It is difficult to say whether raising interest rates will help curb the spread of inflation, or is it too little, too late. Powell seems to be hedging. “I think the events of the last few months have increased the level of difficulty, created great challenges,” Powell said. “And now there’s a much better chance it depends on factors we don’t control.”
$ 5.7 billion is at stake in Europe
Some wealthy Americans like to vacation in Europe. The richest man in Connecticut prefers to make multibillion-dollar bets on the economic future of the old world.
Ray Dalio’s Bridgewater Associates is betting nearly $ 6 billion that European stocks will fall. This makes the world’s largest hedge fund the largest short seller of euro stocks.
In total, Bridgewater has 18 active short bets against European companies, including a $ 1 billion position against semiconductor company ASML Holding and a $ 752 million stake against oil and energy company TotalEnergies SE.

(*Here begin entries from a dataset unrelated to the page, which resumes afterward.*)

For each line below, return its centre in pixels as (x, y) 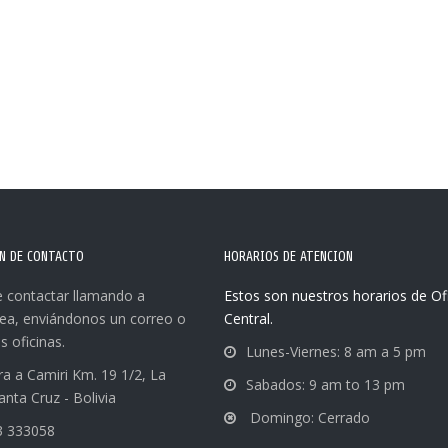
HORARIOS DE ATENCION (288, 256)
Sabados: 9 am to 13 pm (325, 384)
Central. (248, 318)
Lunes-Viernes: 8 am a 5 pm (336, 351)
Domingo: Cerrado (308, 417)
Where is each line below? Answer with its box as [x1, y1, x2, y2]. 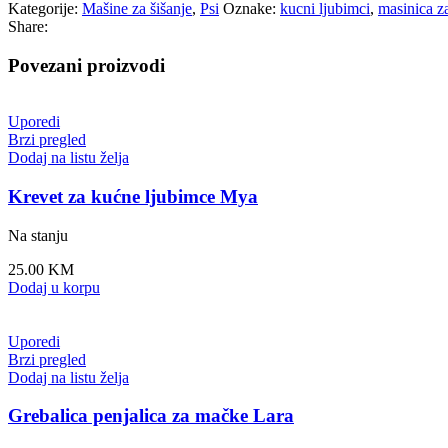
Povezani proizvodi [8, 54, 165, 76]
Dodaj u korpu [8, 278, 100, 296]
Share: [8, 17, 48, 35]
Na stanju [8, 226, 68, 244]
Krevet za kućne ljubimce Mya [8, 186, 258, 208]
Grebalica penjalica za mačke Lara [8, 405, 294, 427]

This is not Bridgewater’s first rodeo. Dalio has not been on the side of Europe for some time. In 2020, Bridgewater pledged $ 14 billion against shares there, and in 2018 they built a short position of $ 22 billion against the region.
Why? Bridgewater is quite sad about his overall strategy for the euro as a whole, but some clues emerged from an interview Dalio gave to the Italian newspaper La Repubblica last week. He explained that Bridgewater stays away from countries at risk of internal conflict or international war. He also said he was worried about central banks’ attempts to deal with high inflation and expected the economy to deteriorate soon because of them.

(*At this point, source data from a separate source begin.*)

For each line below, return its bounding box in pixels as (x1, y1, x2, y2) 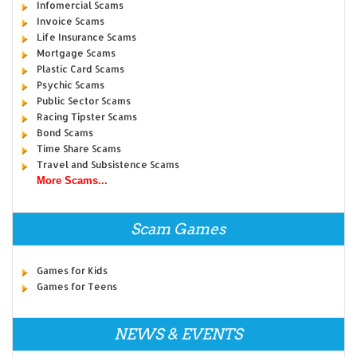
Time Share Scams (36, 143, 121, 155)
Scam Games (131, 220, 226, 239)
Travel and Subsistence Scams (36, 159, 179, 171)
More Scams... (36, 175, 108, 187)
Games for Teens (36, 280, 117, 293)
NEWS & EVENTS (114, 325, 243, 344)
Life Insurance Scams (36, 31, 136, 44)
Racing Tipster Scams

In short, it is short because of the war in Ukraine and the hawk policy of the European Central Banks.
But maybe it’s a battle for world order. One thing Dalio is not ashamed of is to share his broader worldview. In a series of blog posts on LinkedIn, he explained why he believes the United States is rapidly turning to civil war and how the global world order is changing.
“The dynamics of Russia-Ukraine-USA-other countries is the most eye-catching part of the changing dynamics of the world order that is underway,” he wrote. But in essence, this is only the first battle in what will be a long war for control of the world order.
It is possible that Bridgewater, which has assets of $ 151 billion, is betting that Europe will not get out of the war at the top.
For now, this bet is being paid. The company posted a 26.2% gain on its leading fund Pure Alpha this year, while the S&P 500 lost nearly 24%.
The STOXX Europe 600, a broad index that measures the European stock market, has fallen about 17% since the beginning of the year.
Next
Monday: June 16, markets closed in the United States.
Tuesday: Existing home sales for May.
Wednesday: Federal Reserve Chairman Jerome Powell will testify about the economic prospects in Washington.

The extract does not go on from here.